### Work instructions
Your response should contain every line from the data below that holds the string "systems".

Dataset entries
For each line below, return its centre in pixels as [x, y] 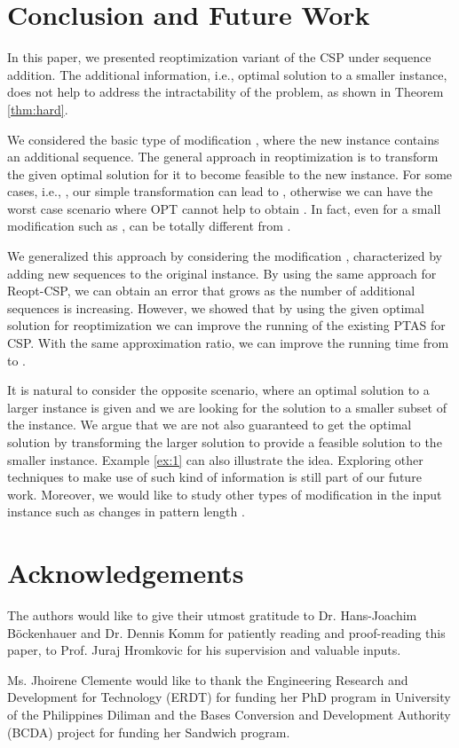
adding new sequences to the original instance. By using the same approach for [222, 273]
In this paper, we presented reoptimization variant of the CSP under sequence [219, 57]
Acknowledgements [126, 573]
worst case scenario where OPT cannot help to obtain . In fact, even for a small [224, 208]
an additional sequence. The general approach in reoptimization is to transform [223, 157]
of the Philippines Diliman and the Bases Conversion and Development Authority [229, 715]
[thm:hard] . [38, 109]
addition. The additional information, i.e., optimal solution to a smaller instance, [227, 74]
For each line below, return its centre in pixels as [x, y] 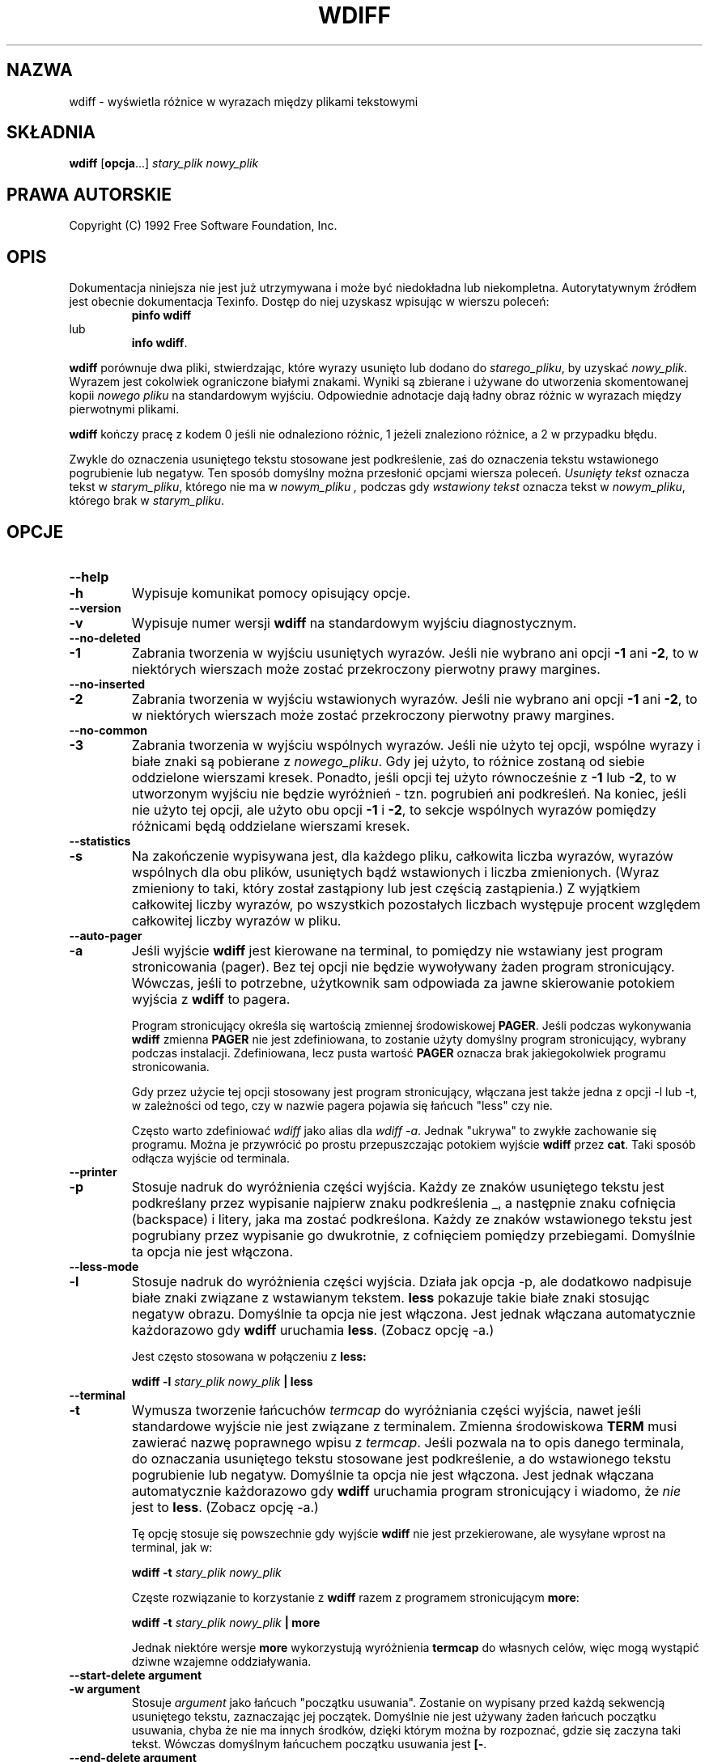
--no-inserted [107, 684]
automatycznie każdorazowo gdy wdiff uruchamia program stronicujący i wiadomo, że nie [406, 1491]
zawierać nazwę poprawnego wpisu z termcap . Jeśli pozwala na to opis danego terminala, [408, 1442]
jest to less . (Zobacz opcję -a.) [225, 1507]
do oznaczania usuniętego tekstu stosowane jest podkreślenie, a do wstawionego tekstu [401, 1458]
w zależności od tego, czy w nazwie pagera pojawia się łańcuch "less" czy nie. [342, 1105]
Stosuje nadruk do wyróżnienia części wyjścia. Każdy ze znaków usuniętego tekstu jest [398, 1186]
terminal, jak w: [172, 1547]
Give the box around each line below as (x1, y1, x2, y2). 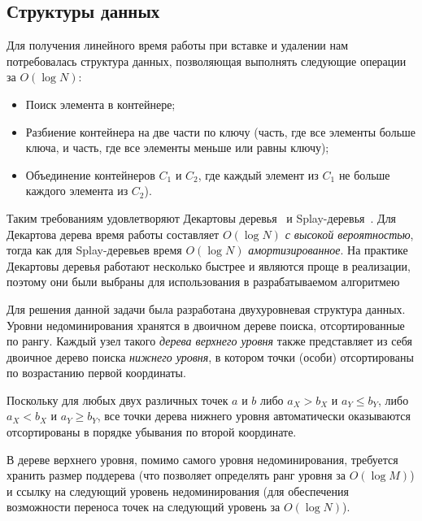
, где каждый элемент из (198, 166, 319, 183)
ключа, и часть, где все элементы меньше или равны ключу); (25, 139, 329, 156)
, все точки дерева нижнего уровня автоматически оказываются (97, 407, 411, 424)
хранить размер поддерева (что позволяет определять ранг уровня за (7, 467, 346, 484)
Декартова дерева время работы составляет (7, 225, 220, 242)
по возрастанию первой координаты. (7, 364, 186, 381)
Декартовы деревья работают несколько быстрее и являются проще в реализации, (7, 257, 411, 274)
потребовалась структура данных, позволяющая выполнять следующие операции (7, 52, 407, 69)
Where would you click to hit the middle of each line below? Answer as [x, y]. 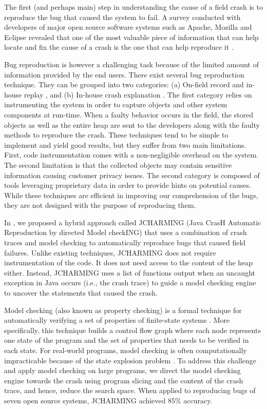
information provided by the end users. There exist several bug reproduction [124, 74]
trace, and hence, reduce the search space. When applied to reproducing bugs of [130, 390]
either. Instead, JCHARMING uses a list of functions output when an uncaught [130, 272]
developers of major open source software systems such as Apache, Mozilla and [128, 27]
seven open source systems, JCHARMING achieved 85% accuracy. [108, 400]
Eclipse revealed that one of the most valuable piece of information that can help [131, 37]
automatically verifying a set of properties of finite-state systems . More [117, 320]
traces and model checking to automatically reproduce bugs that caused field [125, 242]
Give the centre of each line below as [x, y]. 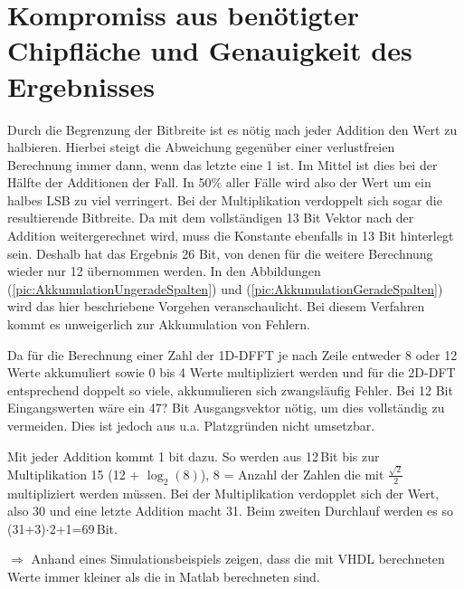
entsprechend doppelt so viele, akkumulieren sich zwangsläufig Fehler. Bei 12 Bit [230, 389]
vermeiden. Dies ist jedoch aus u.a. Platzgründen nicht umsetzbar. [191, 425]
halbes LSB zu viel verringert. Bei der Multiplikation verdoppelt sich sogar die [225, 199]
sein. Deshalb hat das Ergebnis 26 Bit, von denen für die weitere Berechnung [220, 253]
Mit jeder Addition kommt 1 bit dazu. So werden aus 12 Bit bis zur [194, 456]
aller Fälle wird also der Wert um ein [328, 182]
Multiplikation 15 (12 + [74, 474]
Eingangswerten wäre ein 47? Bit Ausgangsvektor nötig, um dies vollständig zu [226, 408]
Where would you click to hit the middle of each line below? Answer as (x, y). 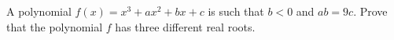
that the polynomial (55, 26)
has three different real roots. (185, 26)
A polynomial (39, 11)
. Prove (370, 11)
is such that (236, 11)
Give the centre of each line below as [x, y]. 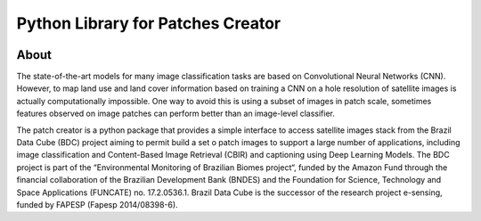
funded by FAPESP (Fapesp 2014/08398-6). [97, 204]
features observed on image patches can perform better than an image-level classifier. [176, 114]
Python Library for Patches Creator [149, 23]
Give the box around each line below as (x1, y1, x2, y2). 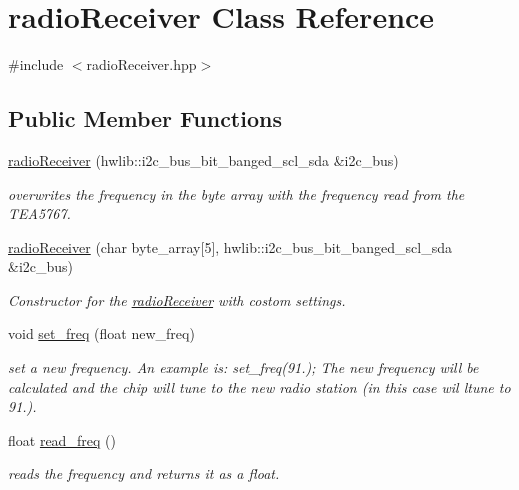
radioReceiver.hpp (86, 54, 197, 75)
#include (8, 54, 64, 75)
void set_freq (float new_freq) (8, 323, 195, 344)
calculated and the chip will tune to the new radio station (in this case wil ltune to (8, 376, 511, 397)
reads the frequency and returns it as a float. (8, 463, 280, 484)
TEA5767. (8, 203, 71, 224)
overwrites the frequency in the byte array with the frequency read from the (8, 183, 465, 204)
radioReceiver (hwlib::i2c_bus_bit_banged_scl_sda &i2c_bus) (8, 149, 399, 170)
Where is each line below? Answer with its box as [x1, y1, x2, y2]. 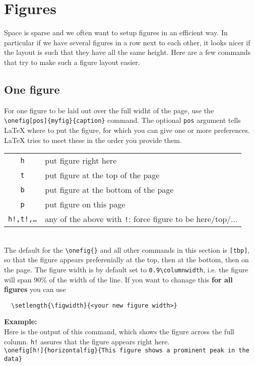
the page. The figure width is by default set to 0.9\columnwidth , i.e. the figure [4, 264, 248, 274]
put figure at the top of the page [45, 169, 160, 181]
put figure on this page [45, 198, 125, 210]
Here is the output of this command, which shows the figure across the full [4, 326, 234, 337]
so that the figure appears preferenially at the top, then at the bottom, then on [4, 254, 249, 265]
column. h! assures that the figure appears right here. [4, 336, 170, 346]
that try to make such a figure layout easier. [4, 56, 140, 67]
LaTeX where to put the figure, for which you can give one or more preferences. [4, 124, 250, 135]
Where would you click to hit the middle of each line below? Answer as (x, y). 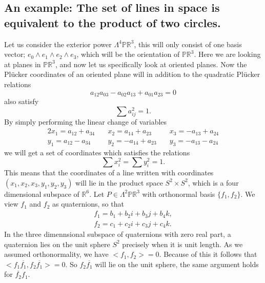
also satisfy (22, 101)
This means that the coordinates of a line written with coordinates (109, 173)
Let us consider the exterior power (58, 44)
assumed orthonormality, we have (56, 254)
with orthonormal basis (179, 194)
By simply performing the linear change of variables (86, 121)
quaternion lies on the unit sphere (57, 244)
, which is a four (213, 182)
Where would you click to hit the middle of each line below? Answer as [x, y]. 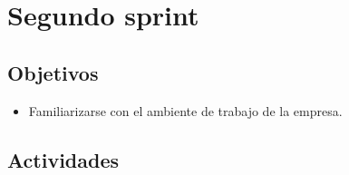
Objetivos [53, 72]
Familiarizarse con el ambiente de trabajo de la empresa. [185, 110]
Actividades [63, 159]
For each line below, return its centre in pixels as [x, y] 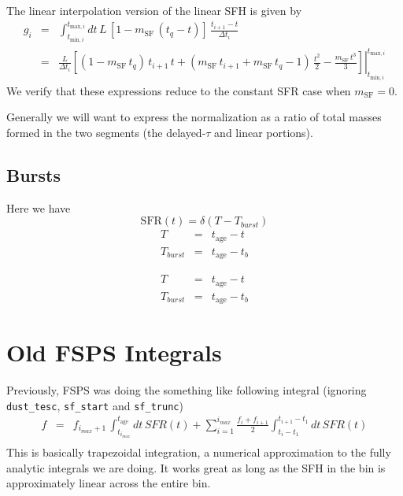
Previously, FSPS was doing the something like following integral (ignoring [187, 390]
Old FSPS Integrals [114, 352]
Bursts [34, 174]
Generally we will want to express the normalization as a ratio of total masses [194, 117]
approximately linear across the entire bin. [109, 483]
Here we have [39, 207]
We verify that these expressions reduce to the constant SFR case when [179, 90]
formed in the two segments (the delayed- [106, 132]
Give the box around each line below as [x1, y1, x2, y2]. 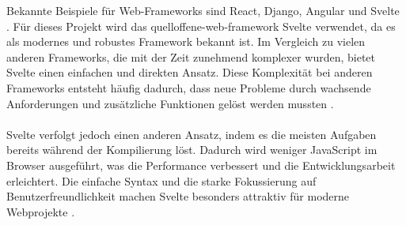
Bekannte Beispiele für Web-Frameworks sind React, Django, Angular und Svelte [6, 2, 400, 18]
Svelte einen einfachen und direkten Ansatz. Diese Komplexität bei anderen [6, 64, 373, 81]
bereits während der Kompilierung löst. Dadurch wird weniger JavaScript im [6, 141, 378, 158]
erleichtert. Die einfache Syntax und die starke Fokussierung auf [6, 172, 317, 189]
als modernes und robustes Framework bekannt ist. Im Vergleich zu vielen [6, 33, 366, 50]
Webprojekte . [6, 203, 75, 219]
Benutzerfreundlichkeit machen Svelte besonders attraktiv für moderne [6, 188, 350, 204]
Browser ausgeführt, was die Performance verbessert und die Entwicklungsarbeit [6, 156, 396, 173]
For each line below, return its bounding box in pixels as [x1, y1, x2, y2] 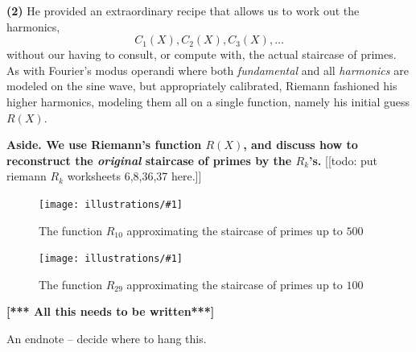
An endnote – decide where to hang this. [6, 330, 207, 347]
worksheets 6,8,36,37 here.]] [67, 168, 202, 184]
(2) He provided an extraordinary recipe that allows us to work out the [6, 2, 360, 19]
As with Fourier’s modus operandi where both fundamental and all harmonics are [6, 61, 409, 78]
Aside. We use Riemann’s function [6, 136, 202, 153]
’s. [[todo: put [309, 151, 377, 168]
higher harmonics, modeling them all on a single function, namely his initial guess [6, 93, 410, 110]
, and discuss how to [243, 136, 358, 153]
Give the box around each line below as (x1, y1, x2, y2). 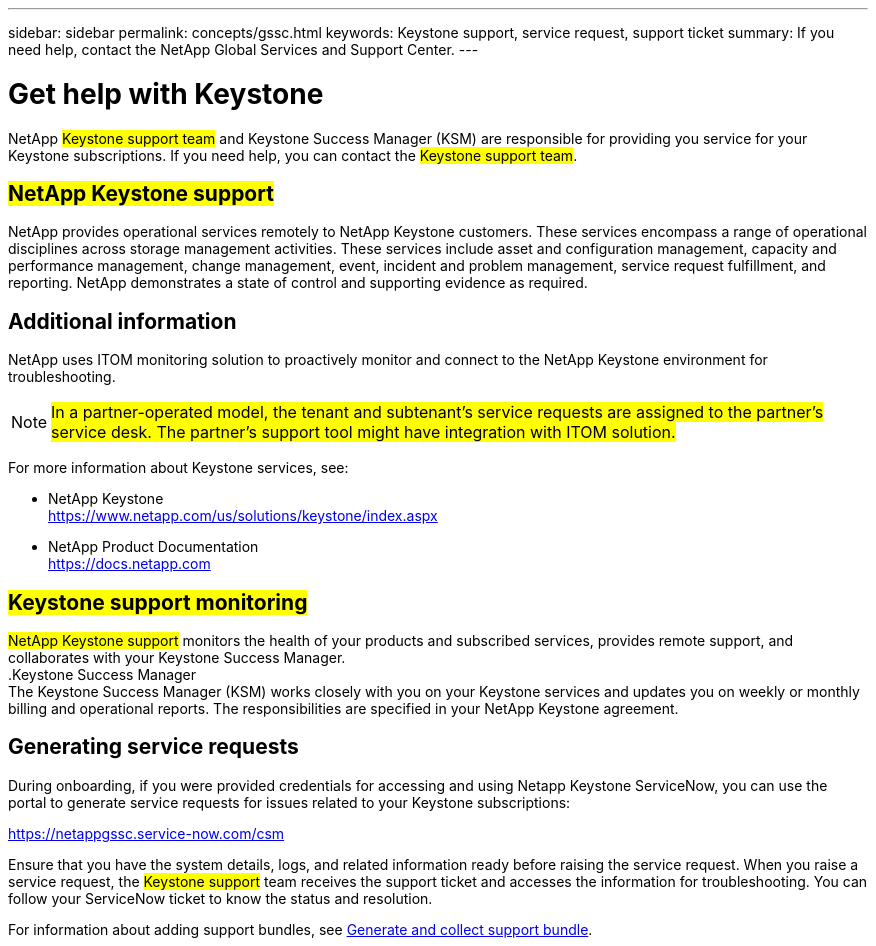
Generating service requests (8, 734, 299, 760)
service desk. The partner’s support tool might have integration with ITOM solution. (51, 422, 676, 443)
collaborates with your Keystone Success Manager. (8, 649, 346, 667)
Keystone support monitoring (8, 589, 308, 615)
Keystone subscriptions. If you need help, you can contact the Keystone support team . (8, 146, 578, 164)
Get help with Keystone (8, 76, 324, 111)
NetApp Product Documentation (48, 538, 259, 556)
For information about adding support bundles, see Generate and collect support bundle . (8, 920, 593, 938)
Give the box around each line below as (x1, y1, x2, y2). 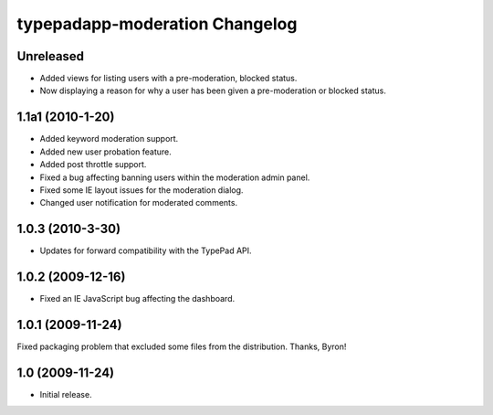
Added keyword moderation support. (39, 133, 179, 144)
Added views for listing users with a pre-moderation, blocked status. (39, 73, 298, 84)
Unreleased (16, 48, 85, 64)
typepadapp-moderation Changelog (16, 14, 298, 34)
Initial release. (39, 388, 92, 399)
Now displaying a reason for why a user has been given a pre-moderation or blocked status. (39, 85, 387, 96)
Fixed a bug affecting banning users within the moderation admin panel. (39, 172, 310, 183)
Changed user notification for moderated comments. (39, 197, 237, 208)
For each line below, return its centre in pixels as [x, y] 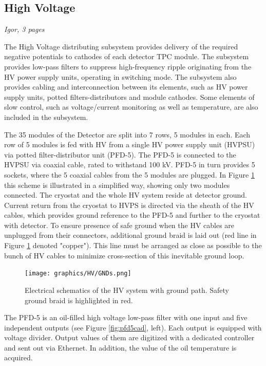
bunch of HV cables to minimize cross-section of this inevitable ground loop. [124, 255]
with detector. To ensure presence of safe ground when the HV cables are [119, 225]
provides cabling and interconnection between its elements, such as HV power [126, 87]
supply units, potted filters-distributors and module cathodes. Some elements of [129, 97]
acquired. [18, 358]
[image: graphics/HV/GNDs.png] [78, 274]
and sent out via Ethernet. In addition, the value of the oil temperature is [120, 347]
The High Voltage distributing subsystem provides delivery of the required [121, 46]
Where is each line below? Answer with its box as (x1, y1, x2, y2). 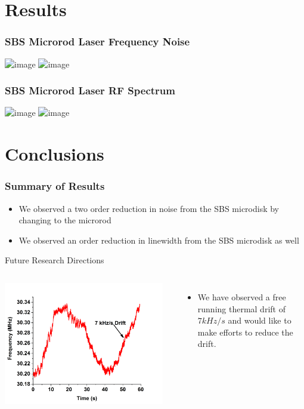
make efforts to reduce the (197, 325, 293, 338)
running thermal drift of (197, 302, 286, 315)
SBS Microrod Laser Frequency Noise (5, 34, 190, 49)
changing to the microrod (18, 214, 111, 226)
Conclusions (5, 142, 104, 166)
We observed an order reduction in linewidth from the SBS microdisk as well (18, 233, 299, 246)
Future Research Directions (5, 254, 104, 266)
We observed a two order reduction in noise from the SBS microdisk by (18, 202, 280, 214)
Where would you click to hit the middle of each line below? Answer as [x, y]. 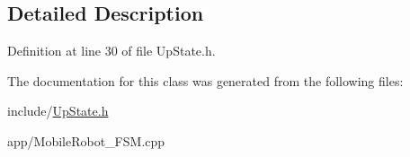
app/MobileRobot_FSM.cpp [86, 140]
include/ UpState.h [58, 111]
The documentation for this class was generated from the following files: [205, 80]
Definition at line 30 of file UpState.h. [111, 51]
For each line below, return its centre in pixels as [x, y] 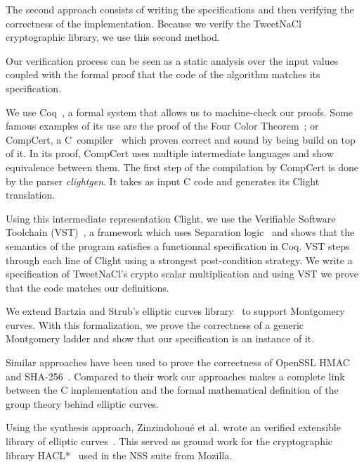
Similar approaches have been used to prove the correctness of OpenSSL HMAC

### Task result
developers of major open source software systems such as Apache, Mozilla and [128, 27]
seven open source systems, JCHARMING achieved 85% accuracy. [108, 400]
automatically verifying a set of properties of finite-state systems . More [117, 320]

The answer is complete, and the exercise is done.